Visual Override for Occupancy Sensing with Indoor CO2 Concentration

Document Type

Conference Proceeding

Publication Date

1-1-2026

Abstract

Reliable occupancy information is crucial for improving HVAC efficiency, maintaining indoor air quality, and reducing energy consumption in smart buildings. However, unpredictable occupancy patterns create uncertainty in control algorithms, requiring robust detection methods. This study proposes a vision-based approach that integrates a physics-driven CO2 estimation model with a deep learning computer vision framework. A custom-trained YOLO model was employed to determine occupant count and location, attaining near-ideal accuracy with a mean Average Precision (mAP@0.5) of 0.995, a precision of 1.0 at a confidence threshold of 0.639, the recall remains 1.0 at a threshold of 0.60, and an F1 score of 1.0 at a threshold of 0.56. The predicted CO2 levels closely matched sensor measurements, with most differences within ±50 ppm.
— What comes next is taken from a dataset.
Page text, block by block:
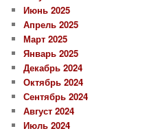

An override logic further enhanced robustness by resolving discrepancies during transitional occupancy periods. By combining vision-based and physics-based estimates via a confidence weighting factor, the framework demonstrated improved reliability and robustness for real-time DCV by reconciling sensing and model imperfections and is readily deployable with existing cameras and CO2 sensors.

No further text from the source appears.